И ещё не сразу достигло Воротынцева: как на току! Как колосья, распластанные на току, так и солдаты в окопах притаились и ждут, что расколотят им тела, каждому — его единственное. Гигантские цепы обходили их ряды и вымолачивали зёрнышки душ для употребления, им неизвестного, — а жертвам солдатским оставалось только ждать своей очереди. И недобитому, и раненому — только ждать своей второй очереди.

Правда, чем они эту молотилку выдерживают? — не ревут, не сходят с ума.

<…>

Ну что ж, начали и привыкать. Это такая форма жизни: жить под молотьбой. Начали привыкать»[150].

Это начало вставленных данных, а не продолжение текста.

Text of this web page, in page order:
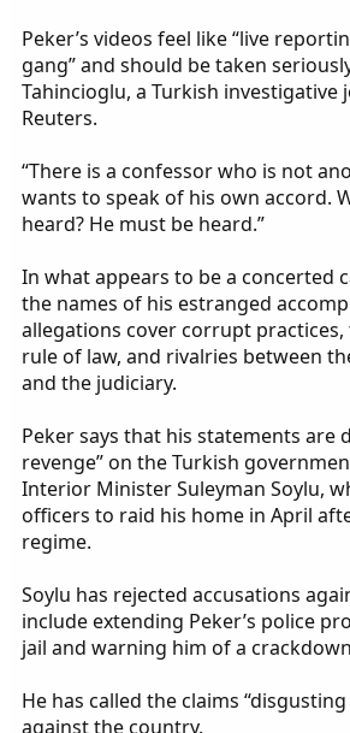
Peker’s videos feel like “live
gang” and should be taken
Tahincioglu, a Turkish investigative
Reuters.
“There is a confessor who is not
wants to speak of his own accord.
heard? He must be heard.”
In what appears to be a concerted
the names of his estranged
allegations cover corrupt
rule of law, and rivalries between
and the judiciary.
Peker says that his statements are
revenge” on the Turkish
Interior Minister Suleyman Soylu,
officers to raid his home in April
regime.
Soylu has rejected accusations
include extending Peker’s police
jail and warning him of a
He has called the claims
against the country.
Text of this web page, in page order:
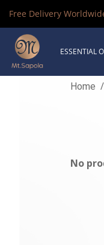
Free Delivery
ESSENTIAL
Home
No
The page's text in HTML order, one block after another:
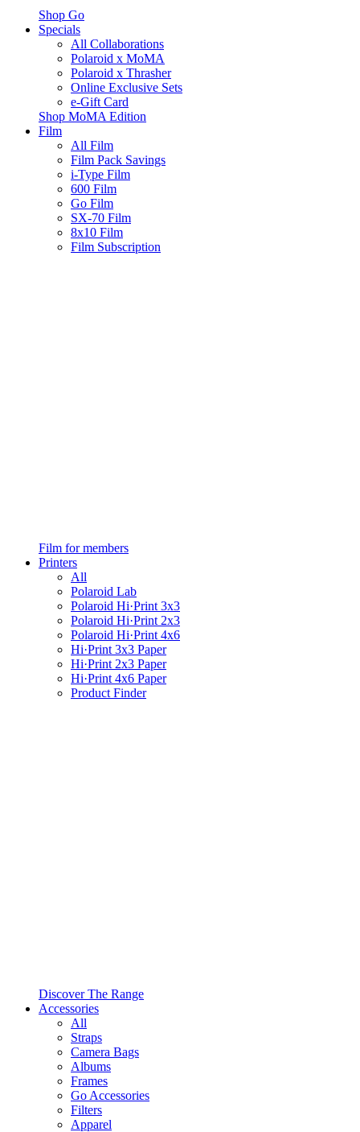
Shop Go
Specials
All Collaborations
Polaroid x MoMA
Polaroid x Thrasher
Online Exclusive Sets
e-Gift Card
Shop MoMA Edition
Film
All Film
Film Pack Savings
i-Type Film
600 Film
Go Film
SX-70 Film
8x10 Film
Film Subscription
Film for members
Printers
All
Polaroid Lab
Polaroid Hi·Print 3x3
Polaroid Hi·Print 2x3
Polaroid Hi·Print 4x6
Hi·Print 3x3 Paper
Hi·Print 2x3 Paper
Hi·Print 4x6 Paper
Product Finder
Discover The Range
Accessories
All
Straps
Camera Bags
Albums
Frames
Go Accessories
Filters
Apparel
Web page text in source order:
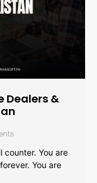
Dealers &
counter. You are
You are
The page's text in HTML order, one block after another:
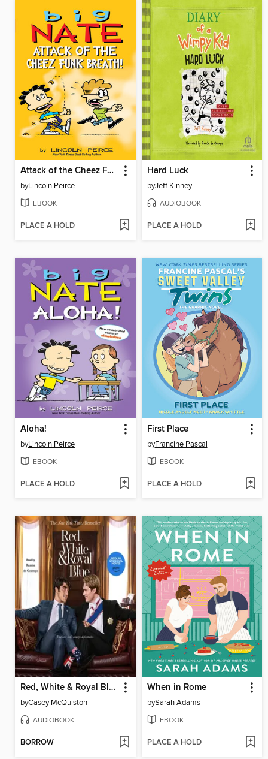
Attack of the Cheez Funk Breath
byLincoln Peirce
EBOOK
PLACE A HOLD
Hard Luck
byJeff Kinney
AUDIOBOOK
PLACE A HOLD
Aloha!
byLincoln Peirce
EBOOK
PLACE A HOLD
First Place
byFrancine Pascal
EBOOK
PLACE A HOLD
Red, White & Royal Blue
byCasey McQuiston
AUDIOBOOK
BORROW
When in Rome
bySarah Adams
EBOOK
PLACE A HOLD
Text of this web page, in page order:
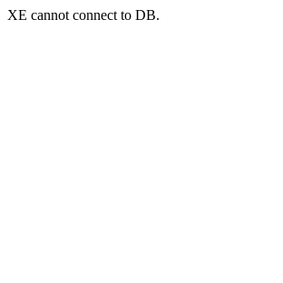
XE cannot connect to DB.
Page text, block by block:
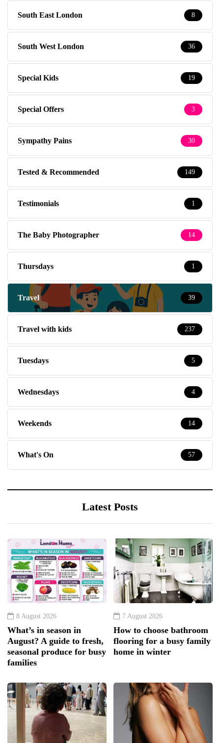
South East London 8
South West London 36
Special Kids 19
Special Offers 3
Sympathy Pains 30
Tested & Recommended 149
Testimonials 1
The Baby Photographer 14
Thursdays 1
Travel 39
Travel with kids 237
Tuesdays 5
Wednesdays 4
Weekends 14
What's On 57
Latest Posts
8 August 2026
What’s in season in
August? A guide to fresh,
seasonal produce for busy
families
7 August 2026
How to choose bathroom
flooring for a busy family
home in winter
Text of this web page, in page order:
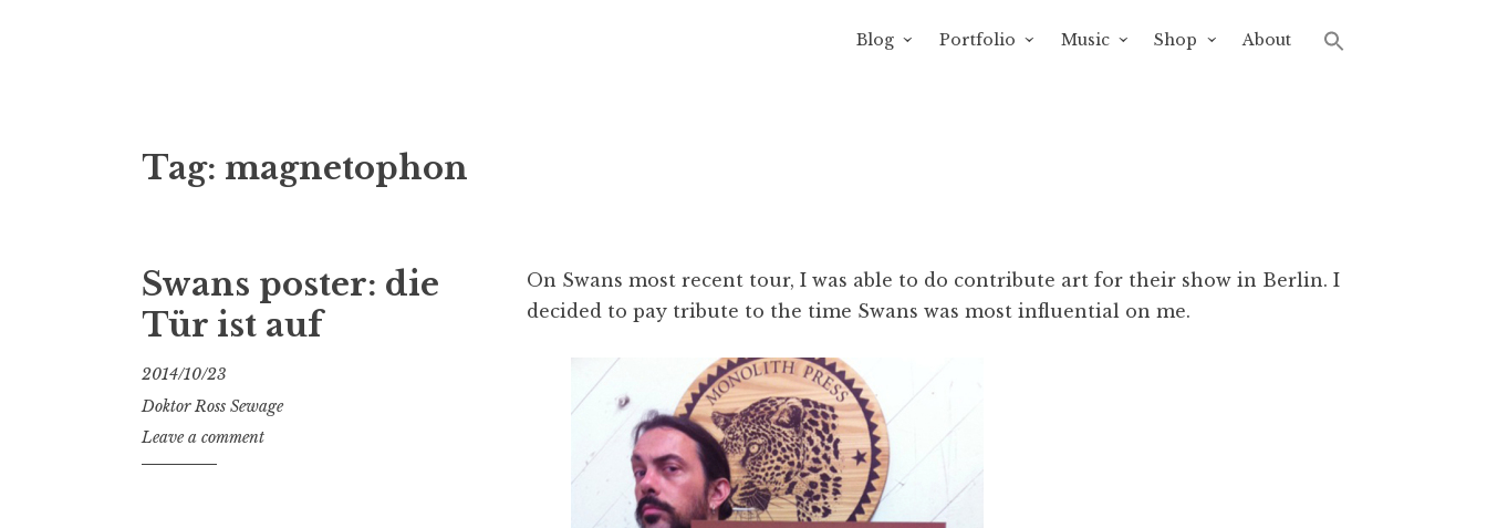
Blog Portfolio Music Shop About
Tag: magnetophon
Swans poster: die
Tür ist auf
2014/10/23
Doktor Ross Sewage
Leave a comment
On Swans most recent tour, I was able to do contribute art for their show in Berlin. I
decided to pay tribute to the time Swans was most influential on me.

По справедливому замечанию Ж.Нива, в этой сцене «происходит как будто встреча <…> двух языков, интеллигентского и крестьянского»[151]. Более того, здесь встречаются две системы мировосприятия, два типа мышления, сущностно не самодостаточные и во многом дополняющие друг друга. В процитированном выше тексте намного более уместна параллель со «Словом о полку Игореве». Метафорическое изображение гибельной для русской армии битвы как молотьбы на току, данное безымянным древнерусским автором, внезапно актуализируется, благодаря типологической близости его мышления к мышлению молодого русского крестьянина Арсения Благодарёва, который почти через три четверти тысячелетия воспринимает мир сходным образом. Насколько темпорально изменчиво сознание образованной части русского общества, настолько неизменным оказывается менталитет простого крестьянина, и в этом, по Солженицыну, залог здоровой и естественной исторической преемственности, гармонически объединяющей оба начала — традиционно‑инвариантное и изменчиво‑современное[152].

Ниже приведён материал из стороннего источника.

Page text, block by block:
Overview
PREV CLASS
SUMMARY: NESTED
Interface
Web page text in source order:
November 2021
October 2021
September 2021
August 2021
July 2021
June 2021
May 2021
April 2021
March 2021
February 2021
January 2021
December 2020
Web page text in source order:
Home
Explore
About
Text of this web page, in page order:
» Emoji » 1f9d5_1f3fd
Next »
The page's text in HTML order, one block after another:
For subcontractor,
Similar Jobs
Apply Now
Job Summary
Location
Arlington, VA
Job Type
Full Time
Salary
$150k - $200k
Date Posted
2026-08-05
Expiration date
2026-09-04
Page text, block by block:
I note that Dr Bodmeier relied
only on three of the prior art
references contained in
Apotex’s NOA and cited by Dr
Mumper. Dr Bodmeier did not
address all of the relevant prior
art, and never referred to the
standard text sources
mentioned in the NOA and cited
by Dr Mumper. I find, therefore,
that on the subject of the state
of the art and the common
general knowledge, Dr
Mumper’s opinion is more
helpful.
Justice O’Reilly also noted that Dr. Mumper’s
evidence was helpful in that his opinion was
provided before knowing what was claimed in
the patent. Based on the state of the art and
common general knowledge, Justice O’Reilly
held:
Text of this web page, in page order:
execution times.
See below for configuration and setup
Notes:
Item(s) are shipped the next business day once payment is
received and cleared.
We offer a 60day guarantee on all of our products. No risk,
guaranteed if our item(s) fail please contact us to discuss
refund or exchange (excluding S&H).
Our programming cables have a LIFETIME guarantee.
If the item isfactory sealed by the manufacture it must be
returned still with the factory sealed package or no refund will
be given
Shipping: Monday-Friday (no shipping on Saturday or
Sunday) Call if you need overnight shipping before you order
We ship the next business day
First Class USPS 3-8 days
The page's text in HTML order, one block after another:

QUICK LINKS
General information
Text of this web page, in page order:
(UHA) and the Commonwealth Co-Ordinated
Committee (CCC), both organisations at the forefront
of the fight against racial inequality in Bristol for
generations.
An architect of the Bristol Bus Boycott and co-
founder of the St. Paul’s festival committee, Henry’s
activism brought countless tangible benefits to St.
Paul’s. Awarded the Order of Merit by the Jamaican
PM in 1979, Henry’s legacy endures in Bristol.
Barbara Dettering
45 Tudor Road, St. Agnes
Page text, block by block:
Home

Вместе с тем Солженицын показывает и отличие метафорической молотьбы начала XX века от той, которая описана в «Слове о полку Игореве», где изображается окончательный разгром и гибель русской армии: герой «Августа Четырнадцатого» Георгий Воротынцев понимает, что «из окопа полного профиля даже за час» такого сверхинтенсивного обстрела невозможно «вырвать более четвёртой части защитников <…>»[153]. Простые, необразованные солдаты этого, конечно же, не знают — они просто привыкают «жить под молотьбой». Храбрость, стойкость, терпение и простодушие русского солдата проявляются здесь естественно и ненавязчиво, без малейшего намека на какую-либо героическую позу или патетику.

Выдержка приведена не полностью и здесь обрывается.